大飯食らいだし、変な一発芸はするし、スケベだし、口からはギャグと冗談しか出て来ないし。
……なんて言うとただのバカみたいだけど、実は案外いい所が多いんだ。
案外なんて言ったら本人は嫌な顔するだろうけど、それでもわたしは言っちゃうのだ。
だって、わたしとその人は、そういう付き合いが出来る仲なんだもん。
わたしの彼もそうなんだけど、その人もとにかく腕っ節が強い。
子供の頃から喧嘩ばかりしてたらしくて、拳には殴りダコがある。
おまけに身体が大きくて馬力がある上、めちゃめちゃ打たれ強くて凄くタフ。
わたしが本気で突っ込み入れても、全然ダメージ受けないくらい頑丈。
でもね、ただ乱暴なだけじゃないの。
話してみて解ったんだけど、凄く周りに気を遣う人なんだ。
人が笑ってる顔を見るのが好きなんだって本人は言ってた。
特にお年寄りや小さな子に優しくて、すぐに場に馴染んじゃう。
何て言うのかな……壁が無いって感じかな?
特定の人だけじゃなくて、誰でも受け入れちゃう……そんな感じの人。
自分で自分の事を 『正義の味方』 って言い切っちゃうような子供っぽい所があるけど、何となく納得出来ちゃうかな?
でも、そんな陽気なこの人も、時々ふっと悲しげな表情をする事がある。
この人にはお母さんがいないんだけど、亡くなった訳じゃなくて、どうやら離婚したらしい。
だからなのかな……女の子と話す時って凄く楽しそうなんだけど、何となく別の物を見てるような、そんな感じがする事があったんだ。

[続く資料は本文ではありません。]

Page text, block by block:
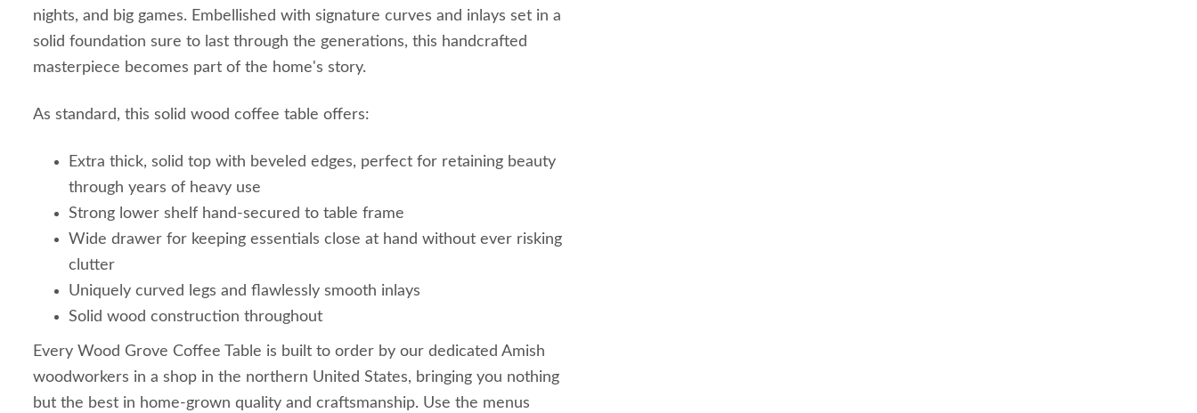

ま、素敵な彼女もいる事だし、これからはそんな事も無いだろうけどね。
わたしの彼にはもう一人、中学時代からの友達がいるんだけど、こっちの人は超が付くくらい真面目で固い。
生真面目なんだけど、ガッチガチに糞真面目って訳じゃなくて、逆にそれが笑えるって事が多い。

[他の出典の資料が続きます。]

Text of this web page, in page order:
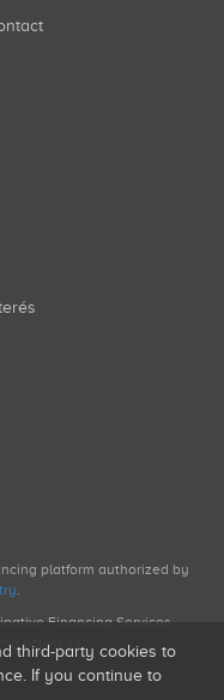
platform authorized by
.
Financing Services
activities.
third-party cookies to
If you continue to

この人はちょっと変わってて、女の人の前に出ると物凄くどもって、まともに話せなくなる。
女の人に対する免疫が全然無いらしくて、ちょっとからかったりすると顔が真っ赤になっちゃうんだ。
あんまり悪戯するのも可哀想だけど、リアクションが面白くて、ついつい構いたくなっちゃうんだよね〜。

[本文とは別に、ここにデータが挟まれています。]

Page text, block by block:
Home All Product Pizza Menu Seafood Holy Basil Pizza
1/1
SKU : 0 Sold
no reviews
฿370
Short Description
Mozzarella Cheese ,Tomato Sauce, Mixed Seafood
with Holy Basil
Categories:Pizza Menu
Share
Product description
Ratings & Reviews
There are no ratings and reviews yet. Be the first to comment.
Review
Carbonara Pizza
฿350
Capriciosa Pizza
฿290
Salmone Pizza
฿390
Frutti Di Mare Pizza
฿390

でも、お祖父さんから剣術と抜刀術を習ってて、その腕前は超一流。
ひらひら舞ってる木の葉を、木刀で真っ二つに出来るんだって。
しかも、その木刀は鉛入り!
一度持たせてもらったんだけど、振るどころか、ちょっと持ち上げるのが精一杯だった。
身長はわたしと同じくらいなんだけど、やっぱり男の子なんだな〜って思った。
そんな彼には両親がいない。
船舶事故で亡くなったんだそうだけど、この人の境遇について詳しい話をした事は無い。
この人の師匠でもあるお祖父さんも亡くなって、今はアルバイトをしながら一人で生活してるんだって。
親戚の人を頼るのが普通じゃないかな? って思って訊いてみたんだけど、何となく笑って誤魔化されちゃった。
きっと話したくない事なんだろうな……。
わたしの彼からも、それについては訊くなって言われてる。
彼は何か知ってる感じなんだけど、話せる事なら話してくれる人だから、訊くなって言うからには理由があるんだろうな、きっと。
だから、わたしは何も訊かない事に決めた。
知らなくていい事まで知る必要は無いもんね、うん。
友達付き合い出来る程度の事だけ知ってれば充分だよね。
そんなこんなで、わたしは今日も元気に、そして精一杯生きてます。
たくさん遊んで、ちょっぴり勉強して、目一杯、恋をしてます。
出不精な彼をデートに連れ出すのは大変だけど、この頃コツが掴めて来たって感じかな?
十回の内、七回は連れ出せるようになったもんね。
最近では手を繋いでも振り解かなくなったし、何となく一緒にいるのが当たり前っぽくなったし。
これから、もっともっと素敵な当たり前を作って行きたいな……。
もっともっと……ずっと一緒に……。